Edgar Allan Poe is a name popular as well as literary for the macabre and the eerie, and a production of his famous tale “The Tell-Tale Heart” arrives just in time for Halloween in a fabulously atmospheric production at Arlington’s Synetic Theater.

This dark psychological horror offering from Poe (directed adroitly by Paata Tsikuruishvili) involves a man who confesses to a bizarre murder with an even stranger justification: he lives presumably as a lodger with a kind old man whom he grows to hate due to the old man’s evil eye. As the young man seeks to elicit our sympathy, he proves himself increasingly deranged. In the Synetic performance, two aspects of the tale are linked to Poe’s poetry and life. From Poe’s spooky poem “The Raven,” resident dramaturg and adaptor Nathan Weinberger has added ravens (or perhaps crows or vultures, the narrator says). The production shows the man’s progression from him fighting his inner demons to him becoming one with the ravens or vultures. From Poe’s life, the adaptor has taken Poe’s given name Edgar and attached it to the narrator, interpreting the troubled narrator as linked to the troubled life of Poe himself. Alex Mills is excellent as Edgar and Irakli Kavsadze is wonderful as the Old Man. In praising their performances, it should be added that at Synetic Theater, relatively little of the acting is done by speaking and most by physical movements but in gesticulations, pantomime, dance, and grunts.

Managing Director Ben Cunis describes the “physical theater” approach of Synetic thus: “It is a form of theater in which the text is not the primary expressive element. Instead, the physical life on the stage tells the story — the movement of the actors, their expressions and gestures, dances and fights, the props, set, light, projections, sound, music…all of the other elements carry a heavier load.”

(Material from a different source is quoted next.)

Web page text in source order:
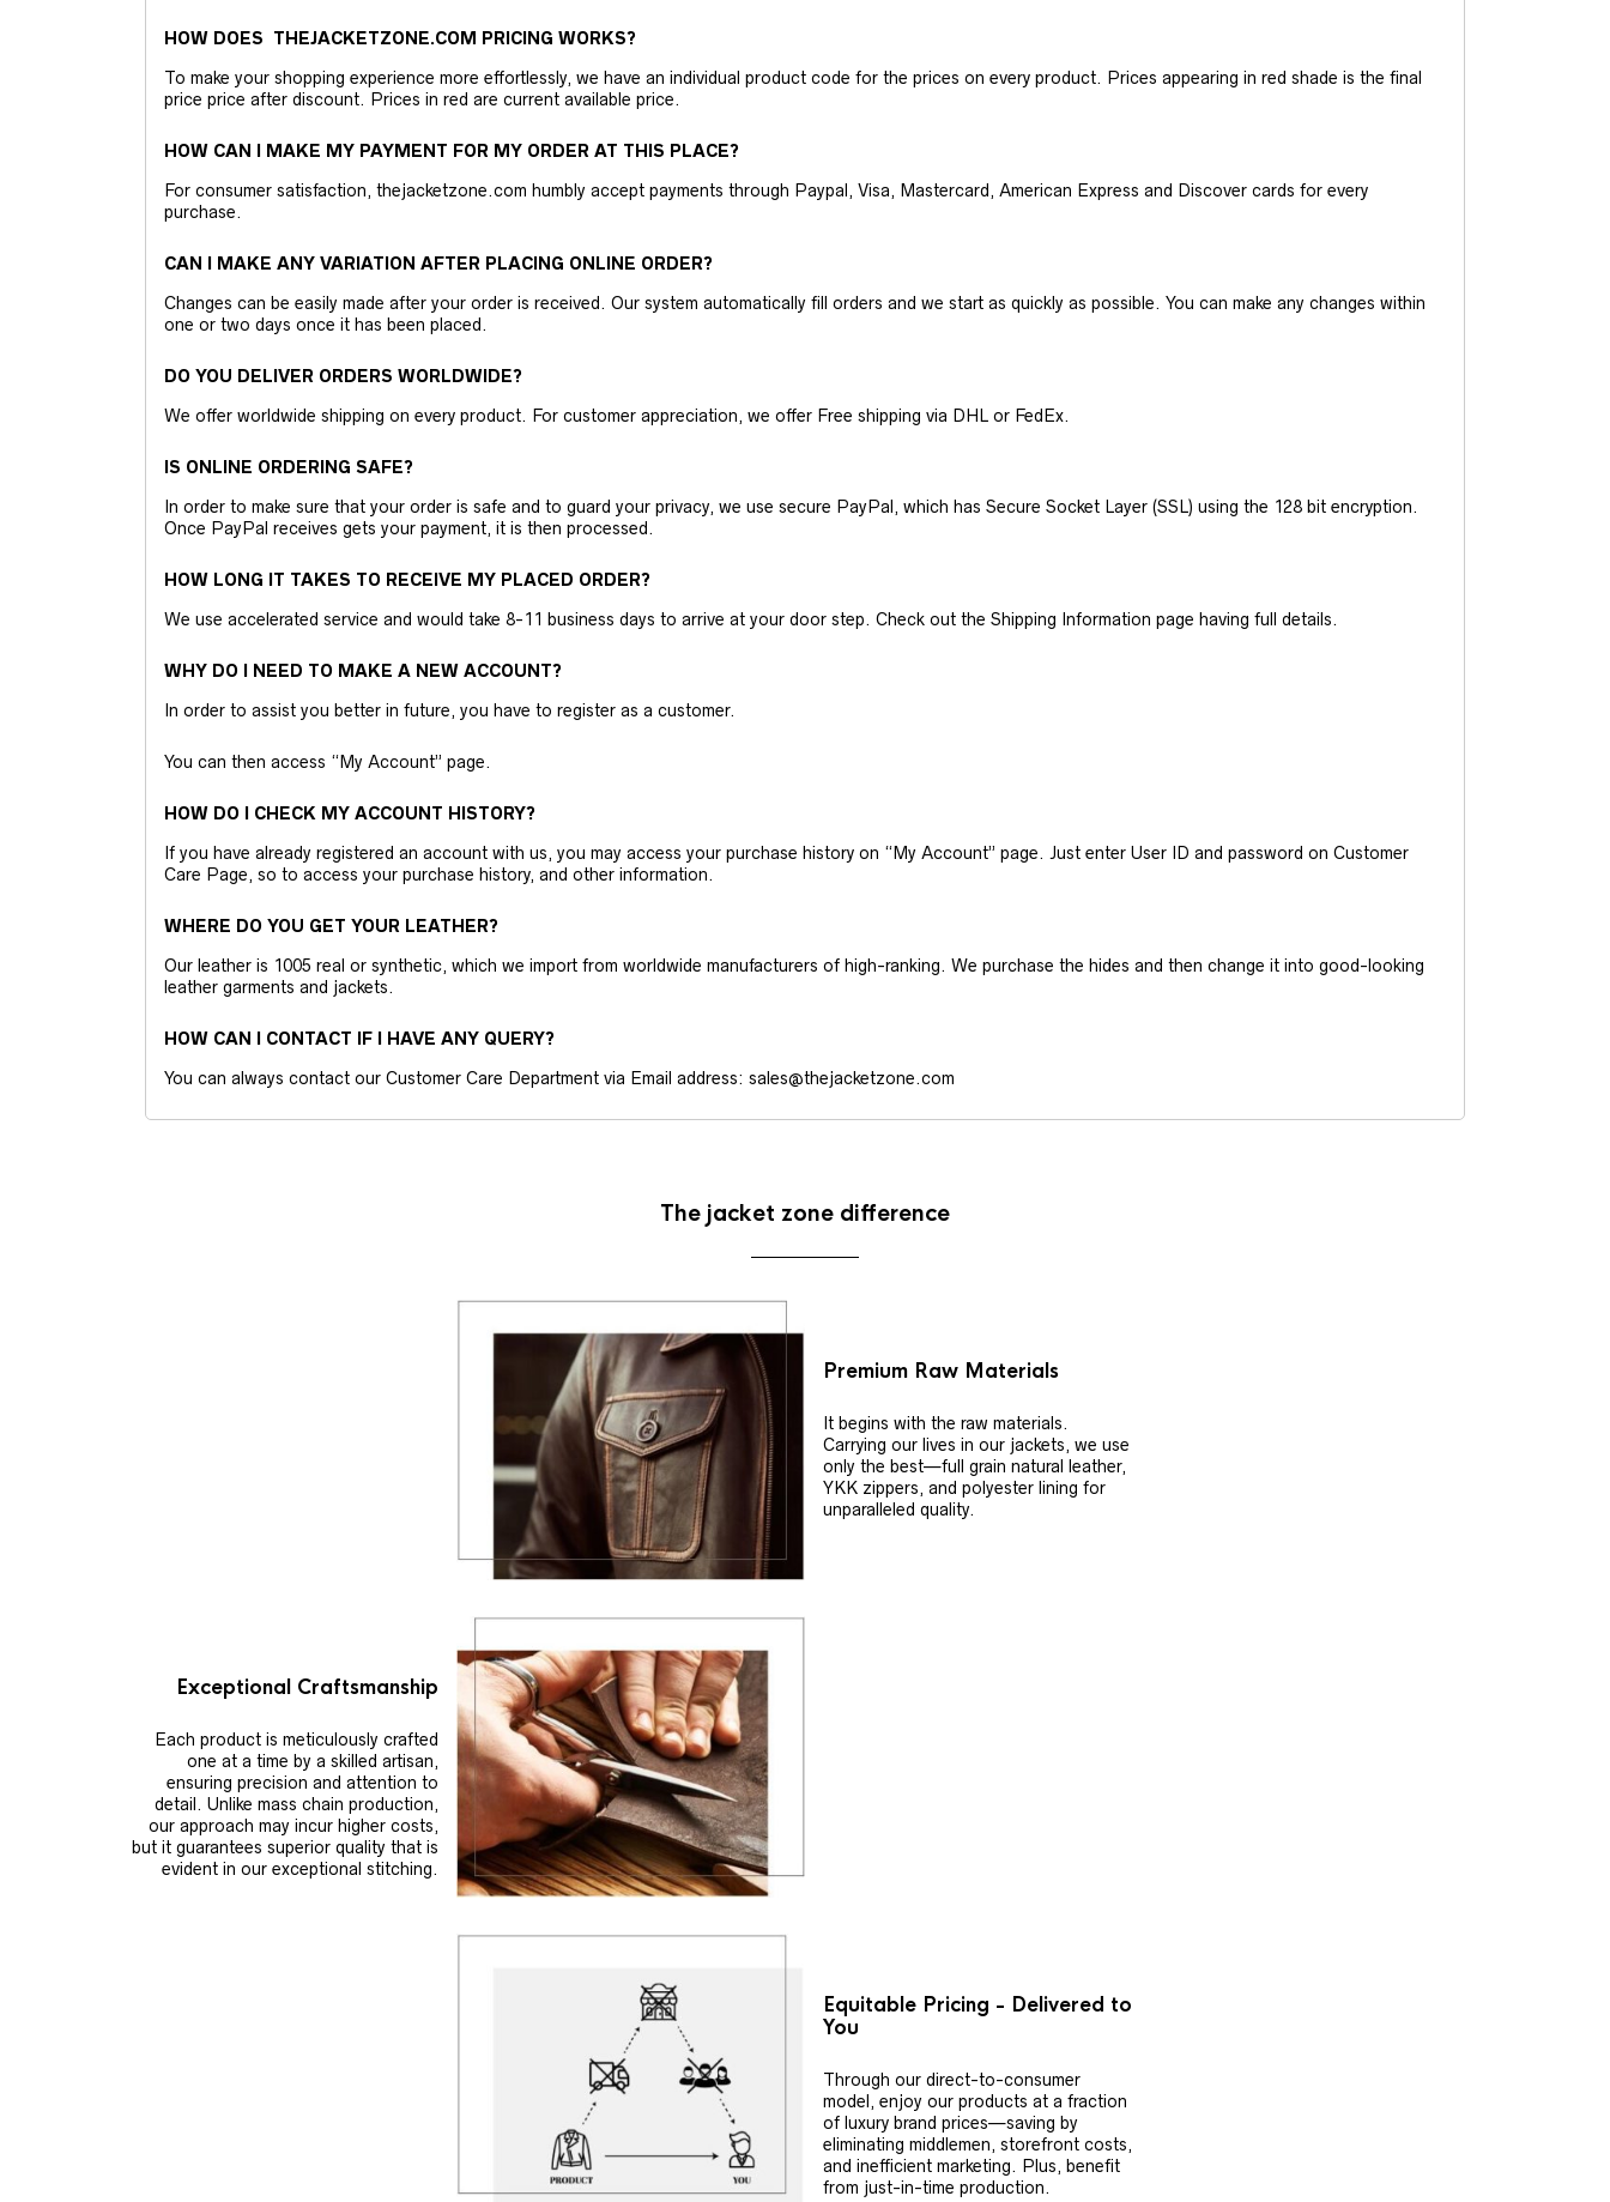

In the case of “The Tell-Tall Heart,” the intensity of this approach makes the tale all the more horrifying and mysterious, and thus this is not a performance recommended for small children. It is also extremely important to read the summary of the story provided in order to follow a narrative presented largely without words. Ironically, Edgar, the Old Man, and even a raven/vulture are shown reading books and devouring the words of texts—a feast to contemplate for devotees of reader response literary theory.

A particular moment that stands out is a carousel scene beginning with the protagonist winding up the music box playing the “Carousel Waltz,” the Richard Rogers tune from the musical “Carousel.” Vultures come out one by one in a rounded carousel motion, holding poles that mimic the ascending and descending poles of carousels. Each vulture has amusement park props such as circus stilts, cotton candy, and red balloons (one is reminded of Stephen King’s sinister “It” clown holding balloons). Does this suggest that all horror, fear, and even madness are linked irrevocably to bygone childhood?

The sets by props, scenic, and assistant scenic designers Claire Caverly, Daniel Pinha, and Stella Pugliesi respectively are responsible for sets that are evocative and straight out of a horror film, involving cobwebbed cubbyholes in elaborate bookcases that also serve as transitions between scenes. Or is it instead a dilapidated curio shop, where one finds music boxes, old gramophones, and antique items too dusty to recognize. Choreographer Irina Tsikuruishvili, music supervisor Irakli Kavsadze, and costume designer Erik Teague also come in for high praise due to the physical nature of the production where music and visuals often stand in for words to tell a story.

We recommend Synetic Theater’s “The Tell-Tale Heart” for its superb horror offering just in time for Halloween, but we also feel that the approach is intriguing in and of itself to merit a visit to this unusual Arlington theatre troupe. The performance runs approximately 100 minutes and plays through November 5.